State only the count of lines in the listing below that hold "Enable".

○ ○ ○

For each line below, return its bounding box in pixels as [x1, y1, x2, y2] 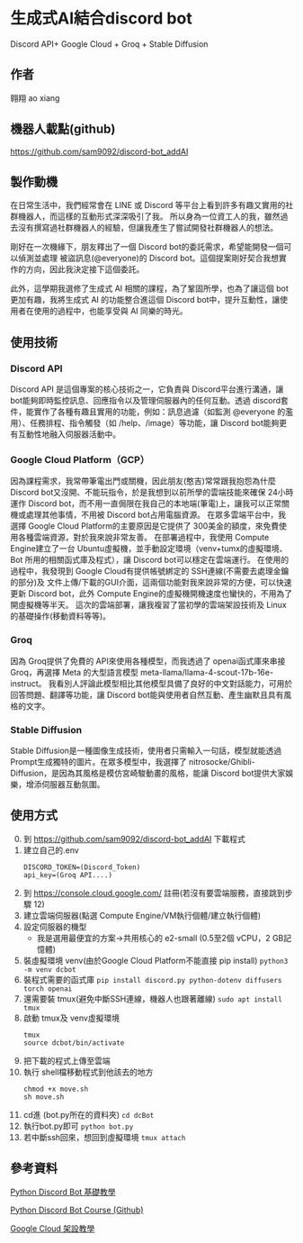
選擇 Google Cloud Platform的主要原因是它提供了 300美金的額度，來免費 [10, 521, 280, 531]
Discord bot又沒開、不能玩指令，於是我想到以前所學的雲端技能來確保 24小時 [10, 487, 294, 498]
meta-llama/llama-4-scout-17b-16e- [139, 667, 273, 677]
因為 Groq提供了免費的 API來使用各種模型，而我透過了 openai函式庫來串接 [10, 655, 286, 667]
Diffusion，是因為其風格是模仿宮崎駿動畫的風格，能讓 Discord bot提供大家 [10, 767, 286, 778]
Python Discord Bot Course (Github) [10, 1204, 144, 1215]
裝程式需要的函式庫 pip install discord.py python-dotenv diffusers [22, 974, 282, 984]
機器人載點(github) [10, 122, 116, 137]
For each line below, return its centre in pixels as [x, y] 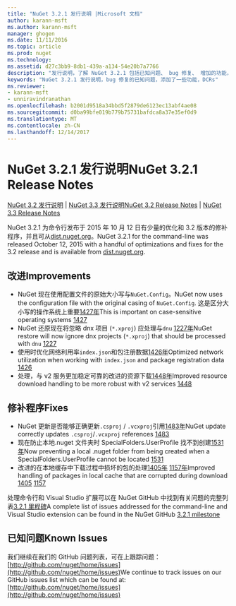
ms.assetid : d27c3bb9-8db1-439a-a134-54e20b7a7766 [83, 66]
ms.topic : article [34, 47]
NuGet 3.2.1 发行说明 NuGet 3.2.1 [103, 169]
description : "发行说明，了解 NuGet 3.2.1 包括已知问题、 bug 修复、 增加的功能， [120, 73]
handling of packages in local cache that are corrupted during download [122, 475]
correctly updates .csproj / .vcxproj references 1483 [93, 434]
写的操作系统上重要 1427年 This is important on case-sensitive [113, 312]
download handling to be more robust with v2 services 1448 [105, 384]
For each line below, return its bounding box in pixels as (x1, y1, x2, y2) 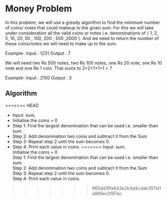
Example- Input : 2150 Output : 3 (5, 75, 72, 81)
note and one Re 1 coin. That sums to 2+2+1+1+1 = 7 (5, 65, 112, 71)
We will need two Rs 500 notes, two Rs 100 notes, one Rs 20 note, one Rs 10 (5, 60, 162, 66)
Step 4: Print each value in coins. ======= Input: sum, (12, 144, 126, 150)
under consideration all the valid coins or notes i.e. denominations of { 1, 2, (5, 30, 159, 36)
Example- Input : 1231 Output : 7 (5, 50, 71, 56)
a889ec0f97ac (92, 190, 122, 197)
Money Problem (5, 3, 72, 14)
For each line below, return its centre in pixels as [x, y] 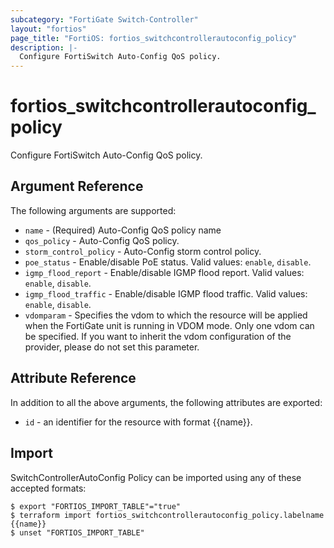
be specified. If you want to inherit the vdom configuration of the [158, 336]
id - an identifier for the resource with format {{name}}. [138, 422]
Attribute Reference [73, 378]
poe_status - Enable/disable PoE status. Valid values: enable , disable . [168, 262]
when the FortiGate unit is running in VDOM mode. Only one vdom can [169, 325]
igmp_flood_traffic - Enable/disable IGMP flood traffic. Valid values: [166, 293]
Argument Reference [77, 186]
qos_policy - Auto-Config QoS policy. [102, 240]
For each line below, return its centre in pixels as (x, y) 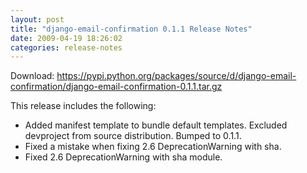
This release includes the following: (83, 106)
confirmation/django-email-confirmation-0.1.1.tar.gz (116, 87)
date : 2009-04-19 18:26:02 (66, 38)
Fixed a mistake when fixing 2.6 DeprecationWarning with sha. (153, 147)
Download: (32, 76)
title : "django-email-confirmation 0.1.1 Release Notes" (131, 29)
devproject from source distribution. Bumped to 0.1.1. (133, 136)
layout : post (37, 19)
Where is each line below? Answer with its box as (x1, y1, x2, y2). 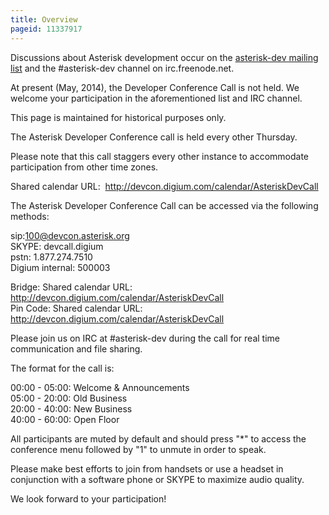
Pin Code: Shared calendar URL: (10, 302, 143, 314)
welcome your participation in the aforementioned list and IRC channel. (10, 92, 303, 104)
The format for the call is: (10, 362, 115, 374)
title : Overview (10, 14, 78, 25)
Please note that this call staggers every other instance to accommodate (10, 150, 310, 162)
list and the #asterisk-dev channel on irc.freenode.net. (10, 62, 235, 74)
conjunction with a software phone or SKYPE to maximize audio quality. (10, 473, 305, 485)
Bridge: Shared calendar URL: (10, 281, 133, 293)
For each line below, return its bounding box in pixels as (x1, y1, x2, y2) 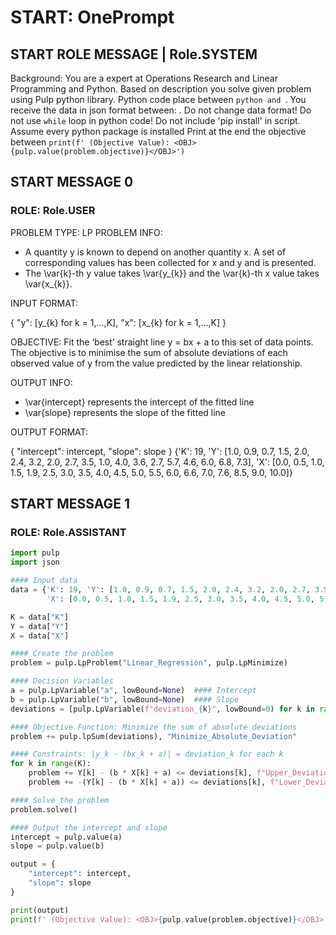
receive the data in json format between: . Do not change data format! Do (10, 104, 312, 116)
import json (10, 557, 60, 568)
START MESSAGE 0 (10, 174, 134, 191)
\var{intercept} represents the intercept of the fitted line (24, 396, 255, 408)
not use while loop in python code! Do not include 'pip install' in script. (10, 115, 301, 126)
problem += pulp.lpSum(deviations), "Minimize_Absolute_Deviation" (10, 731, 298, 741)
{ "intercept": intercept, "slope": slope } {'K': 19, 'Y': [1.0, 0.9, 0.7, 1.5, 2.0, (10, 445, 310, 457)
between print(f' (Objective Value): (10, 136, 170, 148)
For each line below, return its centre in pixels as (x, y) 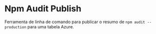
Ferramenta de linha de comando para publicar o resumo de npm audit (75, 22)
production (16, 27)
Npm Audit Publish (43, 9)
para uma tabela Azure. (51, 26)
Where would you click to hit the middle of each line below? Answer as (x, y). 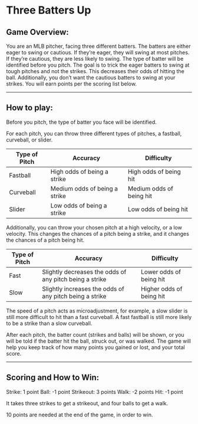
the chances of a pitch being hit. (45, 240)
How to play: (29, 108)
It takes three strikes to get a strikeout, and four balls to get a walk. (87, 403)
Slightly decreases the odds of (84, 272)
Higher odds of (161, 288)
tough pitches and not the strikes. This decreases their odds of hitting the (95, 71)
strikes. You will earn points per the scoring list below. (72, 84)
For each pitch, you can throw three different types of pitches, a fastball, (94, 133)
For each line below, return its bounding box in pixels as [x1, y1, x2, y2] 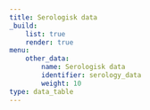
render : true [25, 37, 74, 47]
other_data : [25, 54, 70, 63]
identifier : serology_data [41, 71, 142, 80]
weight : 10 [41, 79, 82, 88]
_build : [9, 21, 38, 30]
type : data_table [9, 87, 74, 96]
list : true [25, 29, 66, 38]
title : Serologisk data [9, 12, 98, 22]
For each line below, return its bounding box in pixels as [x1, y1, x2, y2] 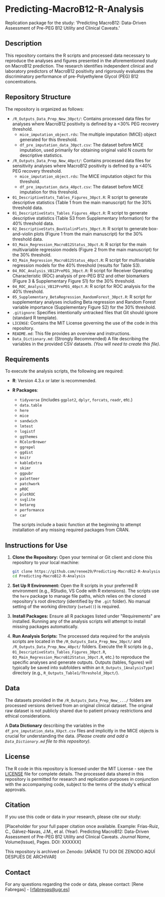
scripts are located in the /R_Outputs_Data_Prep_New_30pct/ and [12, 638, 141, 644]
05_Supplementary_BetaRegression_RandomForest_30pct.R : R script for [12, 293, 152, 299]
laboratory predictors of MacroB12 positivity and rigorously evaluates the [5, 68, 153, 74]
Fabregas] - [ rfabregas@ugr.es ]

○ ○ ○

RESPONSE BELOW: 2